Se essa reforma da Previdência é a panacéia para resolver todos os problemas, como diz e repete o governo, já deveríamos tê-la aprovado no reinado de Fernando Henrique Cardoso. Está, em parte, certa a senadora Heloísa Helena, uma das líderes da ala radical do PT, único núcleo a fazer, por enquanto, oposição de verdade ao comando do companheiro Luiz Inácio Lula da Silva. Afinal, se hoje é importante, ontem também era, mas o PT não gostava de ouvir isso de FHC. Ela quer “passar a limpo” a política econômica do ministro Antônio Palocci, questionar a alta dos juros, barrar a proposta de autonomia ao Banco Central e, de quebra, impedir o desenho ainda mal colocado de reforma previdenciária, que inclui a retirada de privilégios ao funcionalismo público, com a possível taxação dos inativos.
Conta a crônica brasiliense que o debate vai esquentar depois de passado o Carnaval. Não só por conta dos radicais do PT, mas também por iniciativa do funcionalismo público, que já fala em greves, protestos e coisas do gênero. Pelo menos num ponto – a taxação dos inativos, defendida também pelos governadores, na recente Carta de Brasília – a turma de Heloísa tem o apoio de gente de peso, como o presidente do Supremo Tribunal Federal, Marco Aurélio Mello.
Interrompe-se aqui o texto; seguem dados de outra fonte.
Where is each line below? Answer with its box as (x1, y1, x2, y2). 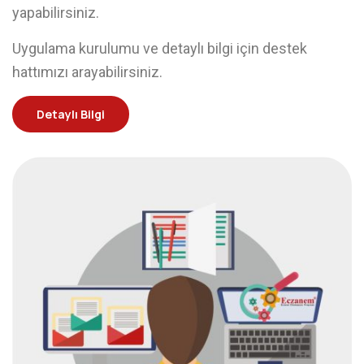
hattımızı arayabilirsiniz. (12, 63, 162, 80)
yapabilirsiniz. (12, 4, 99, 21)
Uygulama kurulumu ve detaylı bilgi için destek (12, 40, 307, 57)
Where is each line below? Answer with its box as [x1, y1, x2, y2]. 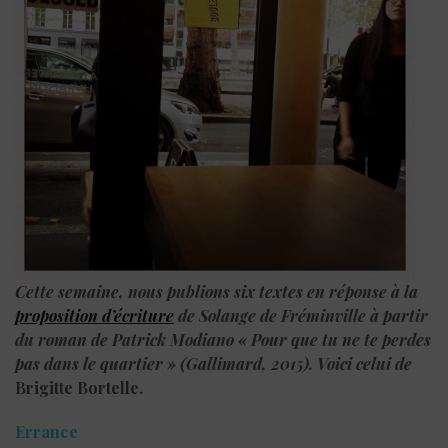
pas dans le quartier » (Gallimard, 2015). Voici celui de [15, 352, 412, 374]
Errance [15, 420, 78, 442]
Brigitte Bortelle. [15, 376, 143, 398]
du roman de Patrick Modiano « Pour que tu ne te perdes [15, 328, 431, 350]
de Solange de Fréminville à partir [174, 304, 428, 326]
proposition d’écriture [15, 304, 174, 326]
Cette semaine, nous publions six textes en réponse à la [15, 280, 418, 302]
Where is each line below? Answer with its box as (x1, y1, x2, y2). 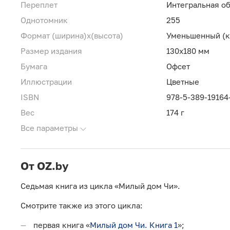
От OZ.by (21, 159, 69, 173)
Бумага (21, 62, 47, 71)
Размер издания (21, 46, 82, 56)
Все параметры (21, 123, 78, 133)
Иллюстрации (21, 77, 72, 87)
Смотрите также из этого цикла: (21, 201, 143, 210)
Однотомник (21, 15, 68, 25)
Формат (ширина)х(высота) (21, 31, 123, 41)
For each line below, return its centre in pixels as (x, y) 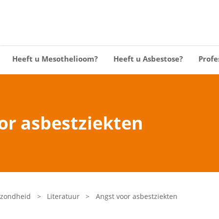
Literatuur (64, 196)
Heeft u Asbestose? (148, 59)
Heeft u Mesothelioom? (55, 59)
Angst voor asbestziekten (136, 196)
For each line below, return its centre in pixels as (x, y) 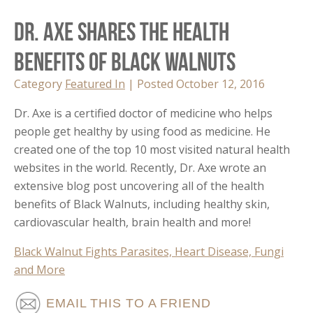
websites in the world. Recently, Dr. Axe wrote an (140, 167)
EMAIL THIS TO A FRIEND (126, 303)
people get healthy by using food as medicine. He (142, 131)
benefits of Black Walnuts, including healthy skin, (142, 204)
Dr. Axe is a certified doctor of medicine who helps (143, 113)
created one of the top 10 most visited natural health (152, 149)
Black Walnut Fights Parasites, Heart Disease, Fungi (149, 251)
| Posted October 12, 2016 (195, 83)
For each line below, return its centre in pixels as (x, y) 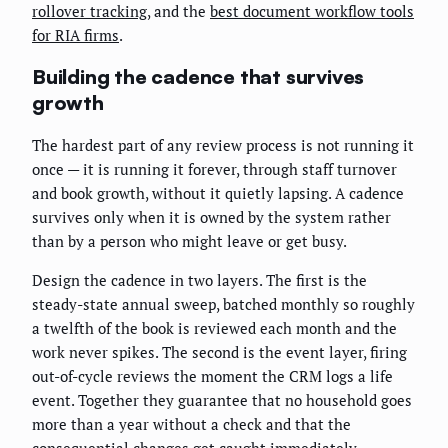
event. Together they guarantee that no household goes (222, 399)
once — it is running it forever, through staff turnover (214, 168)
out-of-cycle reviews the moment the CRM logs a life (212, 375)
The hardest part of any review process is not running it (223, 144)
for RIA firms (75, 35)
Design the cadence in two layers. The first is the (199, 279)
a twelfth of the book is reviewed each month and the (214, 327)
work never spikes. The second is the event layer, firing (219, 351)
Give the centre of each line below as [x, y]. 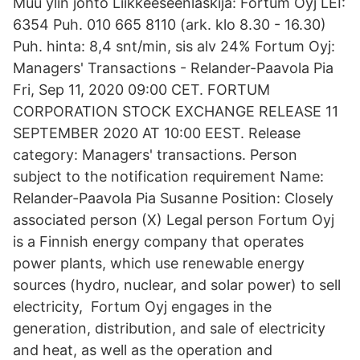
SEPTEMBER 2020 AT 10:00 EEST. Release [157, 133]
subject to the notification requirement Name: [168, 176]
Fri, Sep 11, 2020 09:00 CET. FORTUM [141, 90]
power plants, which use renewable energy [159, 263]
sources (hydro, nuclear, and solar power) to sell [177, 285]
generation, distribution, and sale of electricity [169, 328]
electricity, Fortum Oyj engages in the [142, 307]
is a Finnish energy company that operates [158, 241]
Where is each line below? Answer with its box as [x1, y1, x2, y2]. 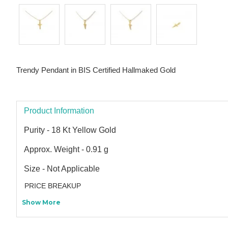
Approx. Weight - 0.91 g [24, 145, 108, 154]
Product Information [24, 106, 94, 115]
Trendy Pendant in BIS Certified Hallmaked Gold [16, 65, 176, 74]
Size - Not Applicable [24, 164, 100, 173]
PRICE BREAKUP [24, 181, 81, 190]
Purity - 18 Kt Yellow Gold [24, 125, 116, 134]
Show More [22, 198, 61, 206]
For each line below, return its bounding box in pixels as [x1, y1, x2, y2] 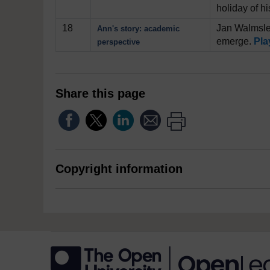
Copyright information [55, 162, 183, 175]
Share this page [55, 87, 145, 100]
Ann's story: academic [97, 24, 180, 33]
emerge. [216, 36, 254, 46]
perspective [97, 37, 140, 46]
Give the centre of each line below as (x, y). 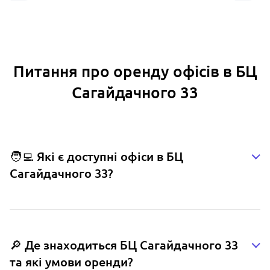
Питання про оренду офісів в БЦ (135, 72)
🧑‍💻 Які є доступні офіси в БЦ (96, 157)
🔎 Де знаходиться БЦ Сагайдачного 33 (124, 245)
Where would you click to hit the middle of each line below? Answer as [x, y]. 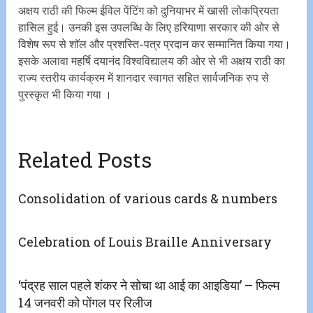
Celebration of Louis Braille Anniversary [145, 242]
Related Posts [85, 160]
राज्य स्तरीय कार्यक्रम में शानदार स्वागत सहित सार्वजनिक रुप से [144, 78]
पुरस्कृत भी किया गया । [65, 95]
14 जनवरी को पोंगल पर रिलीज [86, 303]
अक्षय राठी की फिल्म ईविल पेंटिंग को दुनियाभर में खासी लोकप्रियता [149, 11]
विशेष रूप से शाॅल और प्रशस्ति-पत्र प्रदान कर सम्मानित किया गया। [155, 45]
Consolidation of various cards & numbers [148, 199]

Depois de ter advertido que certo tipo de reforma seria possível apenas com revolução, ele volta à tona para lembrar que a suprema corte já rejeitou a contribuição dos inativos no passado e que a Constituição é, ainda, a mesma. “A segurança jurídica – sentenciou o ministro – pressupõe o respeito ao que está estabelecido normativamente.”
As razões da senadora – se é que existem – podem não terminar por aí. Aurélio não se manifestou sobre os juros e a autonomia do BC, nem sobre o Fome Zero que agora se junta ao Mesa Brasil, do Sesc, para engrossar a iniciativa de distribuição de comida. Uma distribuição que causa muitas reclamações, em sua estréia, no Piauí, e faz Lula voltar à cena para repetir pela enésima vez o discurso dos benefícios da alimentação. Já um pouco cansada com o monotema presidencial, a platéia começa a questionar os prejuízos à produção, sobre os quais tanto falou na campanha pelos dez milhões de novos empregos.
Com efeito, juros altos não combinam com crescimento econômico. Nem com geração de empregos. E o governo Lula, além de elevá-los sem enrubescer, comete o equívoco de prometer baixá-los no dia seguinte, talqualmente fazia FHC que, no entanto, continua objeto de duras críticas a cada nova aparição presidencial. Ou nas aparições do ministro chefe da Casa Civil, José Dirceu, que anda dizendo por aí que a herança é muito mais grave do que eles avaliavam na fase de transição. A impressão que se tem é que, à falta do que fazer, gasta-se o tempo criticando os feitos alheios. E isso não resolve nada, assim como também tem pouca importância seu até aqui desconhecido trabalho para evitar uma guerra no Oriente Médio que – Deus nos livre! – pioraria as coisas ainda mais.
Sem poder contar com o apoio incondicional de uma ala do próprio partido e correndo o risco de perder o apoio do aliado Antônio Carlos Magalhães, outra vez atolado em denúncias de bisbilhotices e escutas clandestinas e, ainda, sem uma definição clara do PMDB, o governo Lula carece do principal: maioria no Congresso. Quando o Carnaval passar, saberemos de verdade até onde irão as razões da senadora. O que aí está é pura areia movediça.